# Dlink wbr 2310 wireless router and RCA cable modem issues



## gasman2008 (Dec 11, 2008)

ok I have had this RCA cable modem for along time ( comcast ) and recently got the Dlink wireless router WBR 2310 to help with my laptop. MY system has XP and is the pent d 2.8 Ghz processor . had a regular linksys router before. NO issues . I did ALL the stuff they said to do and then some, read till im cross eyed and have talked to them in tech support at dlink and I offically can now speak a foreign language I think. Basically waht happens is , if i install the router and leave the wireless not enable , all is good. if i enable the wireless then i may get the modem and it workign ok, or it might slow down ( lights blinking at random slower then norm) Or i might have waht happens more then the other. the modem will start to cycle, full shut down and then do a restart and polling but never show full connection, then do another restart over and over ... if i do anything to remove the router then the modem will go thru its cycle and show it ready for connection to pc... I have tried it all. i can connect to the wireless network but no internet there due to the modem thing. any idea's?:4-dontkno


----------



## johnwill (Sep 26, 2002)

Let's start by getting to a default configuration. 

First off, if you haven't done so, update the router to the latest firmware available from D-Link.


Reset the router to factory defaults by holding the reset button down for 15 seconds with power on. The following procedure should get you a connection with any broadband modem that is configured to use DHCP for the router connection, such as cable modems, and many DSL modems.
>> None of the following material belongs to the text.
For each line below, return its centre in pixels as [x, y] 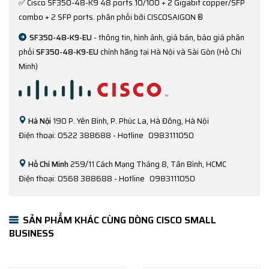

If you require PPPoE configuration for the DSL modem, that will have to be configured to match the ISP requirements.


Turn off everything, the modem, router, computer.
Connect the modem to the router's WAN/Internet port.
Connect the computer to one of the router's LAN/Network ports.
Turn on the modem, wait for a steady connect light.
Turn on the router, wait for two minutes.
Boot the computer.

When the computer is completely booted, let's see this.

Hold the *Windows* key and press *R*, then type *CMD* to open a command prompt:

In the command prompt window that opens, type type the following command:

*IPCONFIG /ALL*

Right click in the command window and choose *Select All*, then hit *Enter*.
Paste the results in a message here.

If you are on a machine with no network connection, use a floppy, USB disk, or a CD-RW disk to transfer a text file with the information to allow pasting it here.





Once you get to this point and it works, we can work on enabling the wireless capability.


----------